All data were recorded in the electronic TB surveillance system of the Nantong Centre for Disease Control. In this study, we primarily collected patients’ demographic data, including age, gender, and body mass index (BMI), as well as clinical data. Clinical data encompassed comorbidities, smoking and drinking history, sputum smear grades, routine blood test, blood biochemistry test, lung computed tomograph (CT), diagnosis and treatment outcomes.

Definitions of outcomes and variables

TB treatment outcomes were classified according to the WHO guidelines as follows: successful outcomes (cured; treatment completion; treatment success) and unsuccessful outcomes (treatment failure; death; treatment incomplete; not evaluated) [17]. “Unsuccessful treatment” comprised treatment failure (sputum smear or culture remained positive at month 5 or later during 6-month treatment or a new regimen was adopted), death (died for any reason during 6-month treatment), treatment incomplete (TB treatment interrupted for at least two consecutive months), and not evaluated (lost to follow-up) [17, 18].

Logistic regression was used to identify risk factors for unsuccessful treatment outcomes. A total of 14 variables are involved, and the definitions of some are as follows. Diabetes was defined as self-reported history of diabetes, or fasting plasma glucose ≥ 126 mg/dL after no caloric intake for at least 8 h, or 2-h plasma glucose ≥ 200 mg/dL during oral glucose tolerance test, or glycated hemoglobin ≥ 6.5%. Hypertension was defined as blood pressure ≥ 140/90 mmHg. The patients’ personal medical histories were checked for the presence or absence of chronic lung disease, chronic liver disease, cancer, smoking and alcohol use. Chest CT was utilized to detect cavitation. The detailed variables are provided in Table 1.

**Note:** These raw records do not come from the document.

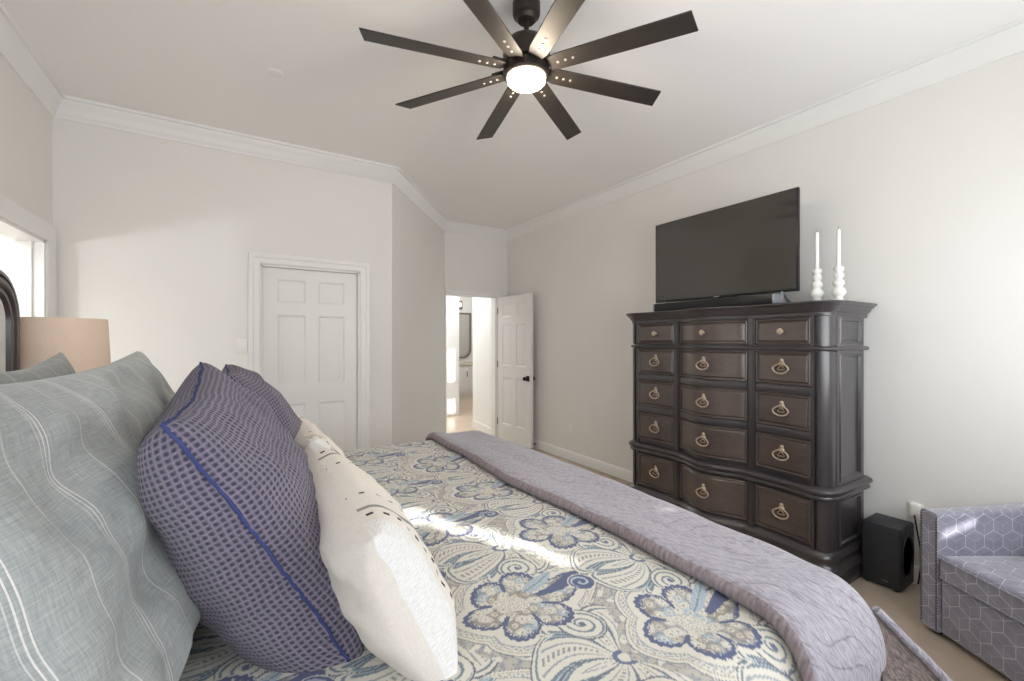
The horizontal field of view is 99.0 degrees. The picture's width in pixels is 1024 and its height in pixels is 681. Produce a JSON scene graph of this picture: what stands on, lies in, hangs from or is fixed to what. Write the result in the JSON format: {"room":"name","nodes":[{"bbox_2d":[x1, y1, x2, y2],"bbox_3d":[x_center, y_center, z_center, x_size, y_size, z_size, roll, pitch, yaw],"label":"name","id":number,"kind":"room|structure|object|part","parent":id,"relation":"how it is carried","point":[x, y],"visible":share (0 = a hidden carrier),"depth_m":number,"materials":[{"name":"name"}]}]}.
{"room":"bedroom","nodes":[
{"label":"bedroom","id":0,"kind":"room"},
{"bbox_2d":[0,234,12,283],"bbox_3d":[-4.266,0.000,2.522,2.280,2.800,0.120,0,0,-32],"label":"window","id":1,"kind":"structure","parent":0,"point":[6,244],"depth_m":2.97,"materials":[{"name":"glass"}]},
{"bbox_2d":[0,54,52,225],"bbox_3d":[-1.773,-0.085,0.823,0.120,2.970,4.645,0,0,-32],"label":"wall","id":2,"kind":"structure","parent":0,"point":[26,127],"depth_m":2.44,"materials":[{"name":"paint"}]},
{"bbox_2d":[0,217,44,316],"bbox_3d":[-2.686,0.390,2.260,0.132,2.021,0.972,0,0,-32],"label":"trim","id":3,"kind":"structure","parent":2,"relation":"attached to","point":[28,248],"depth_m":2.64,"materials":[{"name":"paint"}]},
{"bbox_2d":[0,193,55,316],"bbox_3d":[-2.621,0.338,2.301,0.026,2.125,1.180,0,0,-32],"label":"trim","id":4,"kind":"structure","parent":2,"relation":"attached to","point":[11,211],"depth_m":2.67,"materials":[{"name":"paint"}]},
{"bbox_2d":[53,118,391,447],"bbox_3d":[-2.113,-0.085,3.426,2.325,2.970,0.120,0,0,-32],"label":"wall","id":5,"kind":"structure","parent":0,"point":[155,237],"depth_m":3.20,"materials":[{"name":"paint"}]},
{"bbox_2d":[236,339,246,353],"bbox_3d":[-2.083,0.048,3.368,0.072,0.116,0.010,0,0,-32],"label":"light switch","id":6,"kind":"object","parent":5,"relation":"attached to","point":[241,344],"visible":1,"depth_m":3.36,"materials":[{"name":"plastic"}]},
{"bbox_2d":[248,252,369,448],"bbox_3d":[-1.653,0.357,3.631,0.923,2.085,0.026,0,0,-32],"label":"trim","id":7,"kind":"structure","parent":5,"relation":"attached to","point":[255,260],"depth_m":3.65,"materials":[{"name":"paint"}]},
{"bbox_2d":[263,267,356,450],"bbox_3d":[-1.689,0.403,3.688,0.723,1.978,0.036,0,0,-32],"label":"door","id":8,"kind":"structure","parent":5,"relation":"in","point":[310,317],"depth_m":3.69,"materials":[{"name":"paint"}]},
{"bbox_2d":[392,184,444,443],"bbox_3d":[-1.056,-0.085,4.892,0.136,2.970,1.817,0,0,7],"label":"wall","id":9,"kind":"structure","parent":0,"point":[418,243],"depth_m":4.67,"materials":[{"name":"paint"}]},
{"bbox_2d":[446,296,458,410],"bbox_3d":[-1.879,0.000,7.684,2.030,2.800,0.120,0,0,-32],"label":"wall","id":10,"kind":"structure","parent":0,"point":[452,302],"depth_m":8.10,"materials":[{"name":"paint"}]},
{"bbox_2d":[446,410,458,416],"bbox_3d":[-1.843,1.345,7.627,2.030,0.110,0.015,0,0,-32],"label":"baseboard","id":11,"kind":"structure","parent":10,"relation":"attached to","point":[449,412],"depth_m":8.09,"materials":[{"name":"paint"}]},
{"bbox_2d":[459,297,472,362],"bbox_3d":[-2.450,0.000,10.339,4.100,2.800,0.100,0,0,-32],"label":"wall","id":12,"kind":"structure","parent":0,"point":[467,302],"depth_m":11.13,"materials":[{"name":"paint"}]},
{"bbox_2d":[459,313,470,357],"bbox_3d":[-1.484,-0.125,10.870,1.040,1.150,0.030,0,0,-32],"label":"framed mirror","id":13,"kind":"object","parent":12,"relation":"attached to","point":[464,318],"visible":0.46,"depth_m":11.05,"materials":[{"name":"grey mirror"}]},
{"bbox_2d":[445,232,506,296],"bbox_3d":[-0.522,-0.085,6.093,0.995,2.970,0.120,0,0,-32],"label":"wall","id":14,"kind":"structure","parent":0,"point":[471,262],"depth_m":6.03,"materials":[{"name":"paint"}]},
{"bbox_2d":[445,288,500,436],"bbox_3d":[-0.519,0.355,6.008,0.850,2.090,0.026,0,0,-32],"label":"trim","id":15,"kind":"structure","parent":14,"relation":"attached to","point":[497,295],"depth_m":6.20,"materials":[{"name":"paint"}]},
{"bbox_2d":[473,297,490,427],"bbox_3d":[-0.394,0.000,6.771,0.235,2.800,0.850,0,0,-32],"label":"wall","id":16,"kind":"structure","parent":0,"point":[481,306],"depth_m":6.74,"materials":[{"name":"paint"}]},
{"bbox_2d":[472,420,490,434],"bbox_3d":[-0.461,1.345,6.734,0.016,0.110,0.847,0,0,-26],"label":"baseboard","id":17,"kind":"structure","parent":16,"relation":"attached to","point":[475,424],"depth_m":6.73,"materials":[{"name":"paint"}]},
{"bbox_2d":[0,0,1023,229],"bbox_3d":[-0.308,-1.620,2.650,4.550,0.100,6.170,0,0,-32],"label":"ceiling","id":18,"kind":"structure","parent":0,"point":[748,64],"depth_m":2.56,"materials":[{"name":"paint"}]},
{"bbox_2d":[266,68,282,76],"bbox_3d":[-1.389,-1.568,2.560,0.088,0.004,0.088,0,0,-32],"label":"smoke detector","id":19,"kind":"object","parent":18,"relation":"attached to","point":[274,72],"visible":1,"depth_m":2.55,"materials":[{"name":"paint"}]},
{"bbox_2d":[359,0,697,139],"bbox_3d":[0.067,-1.378,2.029,1.373,0.384,1.373,0,0,1],"label":"ceiling fan","id":20,"kind":"object","parent":18,"relation":"hanging from","point":[526,61],"visible":1,"depth_m":1.94,"materials":[{"name":"brown wood"}]},
{"bbox_3d":[-0.331,-1.255,1.890,0.624,0.007,0.100,0,12,-19],"label":"blade","id":21,"kind":"part","parent":20,"relation":"part of","materials":[{"name":"brown wood"}]},
{"bbox_3d":[-0.313,-1.255,2.212,0.624,0.007,0.100,0,12,26],"label":"blade","id":22,"kind":"part","parent":20,"relation":"part of","materials":[{"name":"brown wood"}]},
{"bbox_3d":[-0.116,-1.255,1.649,0.100,0.007,0.624,13,6,25],"label":"blade","id":23,"kind":"part","parent":20,"relation":"part of","materials":[{"name":"brown wood"}]},
{"bbox_3d":[-0.072,-1.255,2.427,0.100,0.007,0.624,-13,4,-19],"label":"blade","id":24,"kind":"part","parent":20,"relation":"part of","materials":[{"name":"brown wood"}]},
{"bbox_3d":[0.206,-1.255,1.631,0.100,0.007,0.624,13,-4,-19],"label":"blade","id":25,"kind":"part","parent":20,"relation":"part of","materials":[{"name":"brown wood"}]},
{"bbox_3d":[0.250,-1.255,2.409,0.100,0.007,0.624,-13,-6,25],"label":"blade","id":26,"kind":"part","parent":20,"relation":"part of","materials":[{"name":"brown wood"}]},
{"bbox_3d":[0.465,-1.255,2.168,0.624,0.007,0.100,0,-12,-19],"label":"blade","id":27,"kind":"part","parent":20,"relation":"part of","materials":[{"name":"brown wood"}]},
{"bbox_3d":[0.447,-1.255,1.846,0.624,0.007,0.100,0,-12,26],"label":"blade","id":28,"kind":"part","parent":20,"relation":"part of","materials":[{"name":"brown wood"}]},
{"bbox_2d":[446,397,1011,680],"bbox_3d":[-0.904,1.450,5.532,6.620,0.100,11.680,0,0,-32],"label":"floor","id":29,"kind":"structure","parent":0,"point":[903,607],"depth_m":2.21,"materials":[{"name":"carpet"}]},
{"bbox_2d":[0,270,19,371],"bbox_3d":[-0.615,0.562,1.329,2.020,1.675,2.405,0,0,-32],"label":"bed","id":30,"kind":"object","parent":29,"relation":"on","point":[9,305],"visible":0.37,"depth_m":1.76,"materials":[{"name":"brown wood"}]},
{"bbox_3d":[-1.452,0.562,0.801,0.039,1.675,2.405,0,0,-32],"label":"headboard panel","id":31,"kind":"part","parent":30,"relation":"part of","materials":[{"name":"fabric"}]},
{"bbox_2d":[179,440,801,680],"bbox_3d":[-0.532,0.940,1.479,2.160,0.680,2.250,0,0,-32],"label":"comforter","id":32,"kind":"object","parent":30,"relation":"on","point":[541,591],"visible":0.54,"depth_m":1.02,"materials":[{"name":"fabric"}]},
{"bbox_2d":[0,352,75,383],"bbox_3d":[-1.288,0.333,1.230,0.206,0.588,0.718,0,0,-35],"label":"pillow","id":33,"kind":"object","parent":32,"relation":"on","point":[58,365],"visible":0.18,"depth_m":1.22,"materials":[{"name":"grey fabric"}]},
{"bbox_2d":[0,351,200,680],"bbox_3d":[-0.805,0.328,0.920,0.347,0.592,1.140,0,0,-25],"label":"pillow","id":34,"kind":"object","parent":32,"relation":"on","point":[90,591],"visible":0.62,"depth_m":0.60,"materials":[{"name":"grey fabric"}]},
{"bbox_2d":[136,362,363,672],"bbox_3d":[-0.594,0.357,1.021,0.417,0.598,0.704,0,0,-33],"label":"pillow","id":35,"kind":"object","parent":32,"relation":"on","point":[226,490],"visible":0.77,"depth_m":0.78,"materials":[{"name":"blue fabric"}]},
{"bbox_2d":[222,364,301,438],"bbox_3d":[-0.922,0.359,1.665,0.349,0.518,0.665,0,0,-32],"label":"pillow","id":36,"kind":"object","parent":32,"relation":"on","point":[253,381],"visible":0.29,"depth_m":1.47,"materials":[{"name":"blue fabric"}]},
{"bbox_2d":[294,414,344,456],"bbox_3d":[-0.696,0.460,1.595,0.228,0.316,0.645,0,0,-34],"label":"pillow","id":37,"kind":"object","parent":32,"relation":"on","point":[309,432],"visible":0.21,"depth_m":1.46,"materials":[{"name":"beige fabric"}]},
{"bbox_2d":[304,442,457,680],"bbox_3d":[-0.336,0.460,1.014,0.251,0.346,0.652,0,0,-34],"label":"pillow","id":38,"kind":"object","parent":32,"relation":"on","point":[386,582],"visible":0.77,"depth_m":0.79,"materials":[{"name":"beige fabric"}]},
{"bbox_2d":[425,430,952,680],"bbox_3d":[0.225,0.914,1.821,0.954,0.705,2.544,0,0,-32],"label":"quilt","id":39,"kind":"object","parent":32,"relation":"on","point":[831,633],"visible":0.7,"depth_m":1.13,"materials":[{"name":"fabric"}]},
{"bbox_2d":[459,362,472,397],"bbox_3d":[-1.337,0.980,10.685,1.510,0.840,0.483,0,0,-32],"label":"bathroom vanity","id":40,"kind":"object","parent":29,"relation":"on","point":[465,369],"visible":0.22,"depth_m":10.58,"materials":[{"name":"paint"}]},
{"bbox_3d":[-1.244,0.940,10.499,0.430,0.600,0.018,0,0,-32],"label":"cabinet door","id":41,"kind":"part","parent":40,"relation":"part of","materials":[{"name":"paint"}]},
{"bbox_2d":[459,362,472,365],"bbox_3d":[-1.338,0.580,10.687,1.510,0.040,0.480,0,0,-32],"label":"countertop","id":42,"kind":"structure","parent":40,"relation":"on","point":[470,363],"depth_m":10.64,"materials":[{"name":"stone"}]},
{"bbox_3d":[-0.846,0.940,10.750,0.430,0.600,0.018,0,0,-32],"label":"cabinet door","id":43,"kind":"part","parent":40,"relation":"part of","materials":[{"name":"paint"}]},
{"bbox_2d":[626,300,877,583],"bbox_3d":[1.540,0.587,3.163,0.608,1.626,1.588,0,0,-32],"label":"dresser","id":44,"kind":"object","parent":29,"relation":"on","point":[748,420],"visible":0.96,"depth_m":2.77,"materials":[{"name":"brown wood"}]},
{"bbox_3d":[1.132,1.041,3.466,0.027,0.097,0.100,0,0,-32],"label":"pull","id":45,"kind":"part","parent":44,"relation":"part of","materials":[{"name":"gold metal"}]},
{"bbox_3d":[1.132,0.416,3.466,0.027,0.097,0.100,0,0,-32],"label":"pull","id":46,"kind":"part","parent":44,"relation":"part of","materials":[{"name":"gold metal"}]},
{"bbox_3d":[1.132,0.158,3.466,0.027,0.097,0.100,0,0,-32],"label":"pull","id":47,"kind":"part","parent":44,"relation":"part of","materials":[{"name":"gold metal"}]},
{"bbox_3d":[1.132,0.686,3.466,0.027,0.097,0.100,0,0,-32],"label":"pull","id":48,"kind":"part","parent":44,"relation":"part of","materials":[{"name":"gold metal"}]},
{"bbox_3d":[1.144,0.296,3.485,0.031,0.043,0.346,0,0,-37],"label":"rail","id":49,"kind":"part","parent":44,"relation":"part of","materials":[{"name":"brown wood"}]},
{"bbox_3d":[1.144,0.556,3.485,0.031,0.043,0.346,0,0,-37],"label":"rail","id":50,"kind":"part","parent":44,"relation":"part of","materials":[{"name":"brown wood"}]},
{"bbox_3d":[1.146,1.052,3.475,0.024,0.259,0.333,0,0,-36],"label":"drawer","id":51,"kind":"part","parent":44,"relation":"part of","materials":[{"name":"brown wood"}]},
{"bbox_3d":[1.146,0.696,3.475,0.024,0.220,0.333,0,0,-36],"label":"drawer","id":52,"kind":"part","parent":44,"relation":"part of","materials":[{"name":"brown wood"}]},
{"bbox_3d":[1.146,0.426,3.475,0.024,0.205,0.333,0,0,-36],"label":"drawer","id":53,"kind":"part","parent":44,"relation":"part of","materials":[{"name":"brown wood"}]},
{"bbox_3d":[1.146,0.169,3.475,0.024,0.201,0.333,0,0,-36],"label":"drawer","id":54,"kind":"part","parent":44,"relation":"part of","materials":[{"name":"brown wood"}]},
{"bbox_3d":[1.146,-0.055,3.475,0.024,0.158,0.333,0,0,-36],"label":"drawer","id":55,"kind":"part","parent":44,"relation":"part of","materials":[{"name":"brown wood"}]},
{"bbox_3d":[1.318,1.041,3.023,0.027,0.097,0.100,0,0,-32],"label":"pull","id":56,"kind":"part","parent":44,"relation":"part of","materials":[{"name":"gold metal"}]},
{"bbox_3d":[1.318,0.686,3.023,0.027,0.097,0.100,0,0,-32],"label":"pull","id":57,"kind":"part","parent":44,"relation":"part of","materials":[{"name":"gold metal"}]},
{"bbox_3d":[1.318,0.416,3.023,0.027,0.097,0.100,0,0,-32],"label":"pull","id":58,"kind":"part","parent":44,"relation":"part of","materials":[{"name":"gold metal"}]},
{"bbox_3d":[1.318,0.158,3.023,0.027,0.097,0.100,0,0,-32],"label":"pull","id":59,"kind":"part","parent":44,"relation":"part of","materials":[{"name":"gold metal"}]},
{"bbox_3d":[1.375,0.296,3.059,0.109,0.043,0.516,0,0,-32],"label":"rail","id":60,"kind":"part","parent":44,"relation":"part of","materials":[{"name":"brown wood"}]},
{"bbox_3d":[1.375,0.556,3.059,0.109,0.043,0.516,0,0,-32],"label":"rail","id":61,"kind":"part","parent":44,"relation":"part of","materials":[{"name":"brown wood"}]},
{"bbox_3d":[1.370,1.052,3.056,0.103,0.259,0.516,0,0,-32],"label":"drawer","id":62,"kind":"part","parent":44,"relation":"part of","materials":[{"name":"brown wood"}]},
{"bbox_3d":[1.370,0.696,3.056,0.103,0.220,0.516,0,0,-32],"label":"drawer","id":63,"kind":"part","parent":44,"relation":"part of","materials":[{"name":"brown wood"}]},
{"bbox_3d":[1.370,0.426,3.056,0.103,0.205,0.516,0,0,-32],"label":"drawer","id":64,"kind":"part","parent":44,"relation":"part of","materials":[{"name":"brown wood"}]},
{"bbox_3d":[1.370,0.169,3.056,0.103,0.201,0.516,0,0,-32],"label":"drawer","id":65,"kind":"part","parent":44,"relation":"part of","materials":[{"name":"brown wood"}]},
{"bbox_3d":[1.370,-0.055,3.056,0.103,0.158,0.516,0,0,-32],"label":"drawer","id":66,"kind":"part","parent":44,"relation":"part of","materials":[{"name":"brown wood"}]},
{"bbox_2d":[653,294,779,311],"bbox_3d":[1.416,-0.262,3.142,0.082,0.064,0.940,0,0,-32],"label":"soundbar","id":67,"kind":"object","parent":44,"relation":"on","point":[764,298],"visible":0.81,"depth_m":3.02,"materials":[{"name":"black plastic"}]},
{"bbox_2d":[656,187,799,302],"bbox_3d":[1.534,-0.597,3.233,0.199,0.742,1.106,0,0,-32],"label":"television","id":68,"kind":"object","parent":44,"relation":"on","point":[750,247],"visible":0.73,"depth_m":3.11,"materials":[{"name":"black plastic"}]},
{"bbox_3d":[1.558,0.047,3.174,0.566,0.026,1.504,0,0,-32],"label":"moulding","id":69,"kind":"part","parent":44,"relation":"part of","materials":[{"name":"brown wood"}]},
{"bbox_3d":[1.550,0.873,3.169,0.585,0.082,1.542,0,0,-32],"label":"waist moulding","id":70,"kind":"part","parent":44,"relation":"part of","materials":[{"name":"brown wood"}]},
{"bbox_3d":[1.540,-0.182,3.163,0.608,0.088,1.588,0,0,-32],"label":"cornice","id":71,"kind":"part","parent":44,"relation":"part of","materials":[{"name":"brown wood"}]},
{"bbox_3d":[1.636,-0.055,2.663,0.034,0.039,0.039,0,0,-32],"label":"knob","id":72,"kind":"part","parent":44,"relation":"part of","materials":[{"name":"gold metal"}]},
{"bbox_3d":[1.639,1.041,2.665,0.027,0.097,0.100,0,0,-32],"label":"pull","id":73,"kind":"part","parent":44,"relation":"part of","materials":[{"name":"gold metal"}]},
{"bbox_3d":[1.639,0.686,2.665,0.027,0.097,0.100,0,0,-32],"label":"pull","id":74,"kind":"part","parent":44,"relation":"part of","materials":[{"name":"gold metal"}]},
{"bbox_3d":[1.639,0.416,2.665,0.027,0.097,0.100,0,0,-32],"label":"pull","id":75,"kind":"part","parent":44,"relation":"part of","materials":[{"name":"gold metal"}]},
{"bbox_3d":[1.639,0.158,2.665,0.027,0.097,0.100,0,0,-32],"label":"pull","id":76,"kind":"part","parent":44,"relation":"part of","materials":[{"name":"gold metal"}]},
{"bbox_3d":[1.652,1.052,2.674,0.024,0.259,0.333,0,0,-28],"label":"drawer","id":77,"kind":"part","parent":44,"relation":"part of","materials":[{"name":"brown wood"}]},
{"bbox_3d":[1.652,0.696,2.674,0.024,0.220,0.333,0,0,-28],"label":"drawer","id":78,"kind":"part","parent":44,"relation":"part of","materials":[{"name":"brown wood"}]},
{"bbox_3d":[1.652,0.426,2.674,0.024,0.205,0.333,0,0,-28],"label":"drawer","id":79,"kind":"part","parent":44,"relation":"part of","materials":[{"name":"brown wood"}]},
{"bbox_3d":[1.652,0.169,2.674,0.024,0.201,0.333,0,0,-28],"label":"drawer","id":80,"kind":"part","parent":44,"relation":"part of","materials":[{"name":"brown wood"}]},
{"bbox_3d":[1.652,-0.055,2.674,0.024,0.158,0.333,0,0,-28],"label":"drawer","id":81,"kind":"part","parent":44,"relation":"part of","materials":[{"name":"brown wood"}]},
{"bbox_3d":[1.661,0.296,2.667,0.031,0.043,0.346,0,0,-28],"label":"rail","id":82,"kind":"part","parent":44,"relation":"part of","materials":[{"name":"brown wood"}]},
{"bbox_3d":[1.661,0.556,2.667,0.031,0.043,0.346,0,0,-28],"label":"rail","id":83,"kind":"part","parent":44,"relation":"part of","materials":[{"name":"brown wood"}]},
{"bbox_2d":[810,269,823,300],"bbox_3d":[1.894,-0.335,2.713,0.082,0.218,0.082,0,0,-32],"label":"candlestick","id":84,"kind":"object","parent":44,"relation":"on","point":[816,293],"visible":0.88,"depth_m":2.69,"materials":[{"name":"white ceramic"}]},
{"bbox_2d":[815,232,818,268],"bbox_3d":[1.894,-0.564,2.713,0.021,0.250,0.021,0,0,-32],"label":"taper candle","id":85,"kind":"object","parent":84,"relation":"on","point":[816,233],"visible":0.98,"depth_m":2.71,"materials":[{"name":"white wax"}]},
{"bbox_2d":[831,266,845,299],"bbox_3d":[1.955,-0.335,2.616,0.082,0.218,0.082,0,0,-32],"label":"candlestick","id":86,"kind":"object","parent":44,"relation":"on","point":[838,291],"visible":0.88,"depth_m":2.60,"materials":[{"name":"white ceramic"}]},
{"bbox_2d":[836,226,840,265],"bbox_3d":[1.955,-0.562,2.616,0.021,0.245,0.021,0,0,-32],"label":"taper candle","id":87,"kind":"object","parent":86,"relation":"on","point":[838,233],"visible":0.98,"depth_m":2.61,"materials":[{"name":"white wax"}]},
{"bbox_3d":[2.000,0.448,2.590,0.353,0.795,0.024,0,0,-32],"label":"panel","id":88,"kind":"part","parent":44,"relation":"part of","materials":[{"name":"brown wood"}]},
{"bbox_3d":[2.000,-0.058,2.590,0.353,0.205,0.024,0,0,-32],"label":"panel","id":89,"kind":"part","parent":44,"relation":"part of","materials":[{"name":"brown wood"}]},
{"bbox_3d":[2.000,1.055,2.590,0.353,0.320,0.024,0,0,-32],"label":"panel","id":90,"kind":"part","parent":44,"relation":"part of","materials":[{"name":"brown wood"}]},
{"bbox_2d":[862,513,913,591],"bbox_3d":[2.184,1.224,2.535,0.206,0.352,0.184,0,0,-32],"label":"subwoofer","id":91,"kind":"object","parent":29,"relation":"on","point":[887,541],"visible":1,"depth_m":2.48,"materials":[{"name":"black plastic"}]},
{"bbox_2d":[920,502,1023,680],"bbox_3d":[2.275,1.087,1.753,0.568,0.625,0.774,0,0,0],"label":"sofa","id":92,"kind":"object","parent":29,"relation":"on","point":[972,557],"visible":1,"depth_m":2.00,"materials":[{"name":"fabric"}]},
{"bbox_2d":[940,556,1023,622],"bbox_3d":[2.202,1.042,1.747,0.414,0.124,0.576,0,0,0],"label":"seat cushion","id":93,"kind":"object","parent":92,"relation":"on","point":[997,582],"depth_m":1.87,"materials":[{"name":"fabric"}]},
{"bbox_3d":[2.225,1.244,1.753,0.428,0.257,0.596,0,0,0],"label":"seat","id":94,"kind":"part","parent":92,"relation":"part of","materials":[{"name":"fabric"}]},
{"bbox_3d":[-2.172,1.055,2.153,0.546,0.690,0.560,0,0,-32],"label":"nightstand","id":95,"kind":"object","parent":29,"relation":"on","visible":0},
{"bbox_2d":[20,317,110,372],"bbox_3d":[-2.124,0.303,2.053,0.364,0.813,0.364,0,0,-32],"label":"table lamp","id":96,"kind":"object","parent":95,"relation":"on","point":[85,342],"visible":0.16,"depth_m":1.95,"materials":[{"name":"beige fabric"}]},
{"bbox_2d":[507,51,1023,565],"bbox_3d":[1.565,-0.085,3.833,0.120,2.970,6.170,0,0,-32],"label":"wall","id":97,"kind":"structure","parent":0,"point":[923,188],"depth_m":2.61,"materials":[{"name":"paint"}]},
{"bbox_2d":[0,1,1023,240],"bbox_3d":[-0.308,-1.504,2.650,4.310,0.132,5.930,0,0,-32],"label":"trim","id":98,"kind":"structure","parent":97,"relation":"attached to","point":[1007,40],"depth_m":3.05,"materials":[{"name":"paint"}]},
{"bbox_2d":[497,293,534,447],"bbox_3d":[0.034,0.386,5.895,0.180,1.985,0.751,0,0,-36],"label":"door","id":99,"kind":"structure","parent":97,"relation":"in","point":[515,312],"depth_m":5.85,"materials":[{"name":"paint"}]},
{"bbox_2d":[533,439,919,585],"bbox_3d":[1.509,1.347,3.795,0.015,0.107,5.925,0,0,-32],"label":"baseboard","id":100,"kind":"structure","parent":97,"relation":"attached to","point":[618,472],"depth_m":4.79,"materials":[{"name":"paint"}]},
{"bbox_2d":[910,503,921,584],"bbox_3d":[2.303,1.163,2.495,0.049,0.455,0.048,0,0,-32],"label":"power cord","id":101,"kind":"object","parent":97,"relation":"attached to","point":[915,508],"visible":0.77,"depth_m":2.48,"materials":[{"name":"plastic"}]},
{"bbox_3d":[2.305,1.192,2.484,0.039,0.396,0.019,0,0,-11],"label":"cord","id":102,"kind":"part","parent":101,"relation":"part of","materials":[{"name":"black plastic"}]},
{"bbox_2d":[908,501,923,523],"bbox_3d":[2.322,0.990,2.513,0.010,0.116,0.072,0,0,-32],"label":"wall outlet","id":103,"kind":"object","parent":97,"relation":"attached to","point":[910,518],"visible":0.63,"depth_m":2.53,"materials":[{"name":"plastic"}]}
]}

Table 1 Variables and assignmentsModel development and validation

The data were randomly partitioned by using the Fixed Random Seed method in R software version 4.3.1 (R Foundation for Statistical Computing, Vienna, Austria), with 70% of the total data allocated to a training set and the remaining 30% reserved for a validation set. The training set was used to develop the prediction model within the final logistic regression, and the validation set was used to evaluate its performance.

The variables to be incorporated into the final logistic regression model were carefully selected through forward and backward stepwise selection procedures, with Akaike Information Criterion (AIC) as the stopping rule. A nomogram was formulated based on the outcomes of logistic analysis. Subsequently, we validated the prediction model by examining both nomogram discrimination and calibration using the validation set. To evaluate model discrimination, we calculated the area under the receiver operating characteristic curve (AUC). The Hosmer-Lemeshow goodness-of-fit test was used to evaluate the calibration curves. Decision curve analysis (DCA) helps to determine the net benefit of using the model at different threshold probabilities, providing insights into whether the model can improve clinical decision-making. All statistical analyses were carried out with the utilization of Stata 18.0 (StataCorp LLC, TX, USA) and R software version 4.3.1. P-value < 0.05 were defined as statistically significant.